Arizona Department of Veterans' Services

History

Arizona has provided services to Arizona Veterans since 1925, when it created the position of Veterans’ Service Officer. This position was abolished in 1951 and replaced by the Arizona Veterans’ Service Commission. In 1973, the Commission was integrated into the Department of Economic Security. Primarily at the request of various Veterans’ organizations, the Governor reestablished the Commission as a separate agency in 1982. In 1999, the Legislature separated the Commission from the agency by making the Commission an advisory body and creating a separate Department of Veterans’ Services headed by a governor-appointed director.

Department services

The Arizona Department of Veterans’ Services provides direct services to Veterans through the administration of 19 Veterans Benefits Offices throughout the state to help Veterans connect with their VA benefits, two skilled nursing Veteran Home facilities in Phoenix and Tucson to provide short and long term care, one Veterans' Memorial Cemetery in Sierra Vista with additional cemeteries in Northern Arizona and Maran. A fiduciary may provide conservator and guardian services for incapacitated veterans.

In addition, the Arizona Department of Veterans’ Services provides critical, statewide coordination and technical assistance to services and organizations serving Veterans.  This includes activities such as coordinating services across private and public sectors in serving targeted populations such as Veterans experiencing homelessness and Women Veterans, as well as building community capacity to address Veteran employment and higher education.

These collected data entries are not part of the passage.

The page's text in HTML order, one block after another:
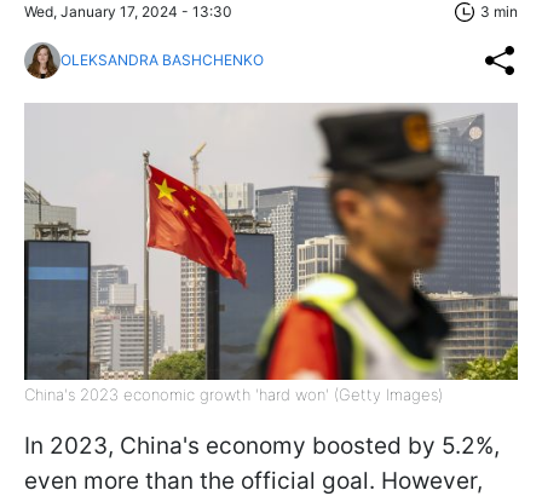
Wed, January 17, 2024 - 13:30 3 min
OLEKSANDRA BASHCHENKO
China's 2023 economic growth 'hard won' (Getty Images)
In 2023, China's economy boosted by 5.2%,
even more than the official goal. However,
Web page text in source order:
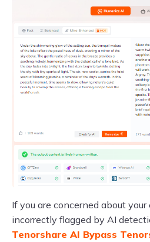
If you are concerned about
incorrectly flagged by AI
Tenorshare AI Bypass
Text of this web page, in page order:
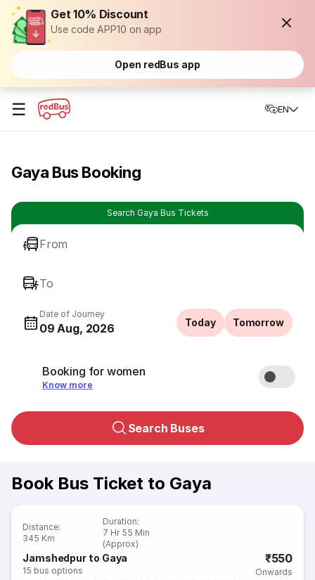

Services provided by the Arizona Department of Veterans’ Services were instrumental in connecting Arizona’s nearly 600,000 Veterans with nearly $2,712,810,000 in Compensation, Pension, Educational and Medical benefits and grants from the United States Department of Veterans Affairs in FY 2012.

Leadership
 Patrick Chorpenning, 1st Director of Veterans Services, (1999–2007)
 Richard Gregg Maxon, BG (USA, ret.), 2nd Director of Veterans' Services, (2007–2008)
 Joey Strickland, Col (USA, ret.), 3rd Director of Veterans Services, (2008–2013)
 Ted Vogt, 4th Director of Veterans' Services, (2013–2015)
 Wanda Wright, Col (USAF, ret.), 5th Director of Veterans' Services, (2015– ).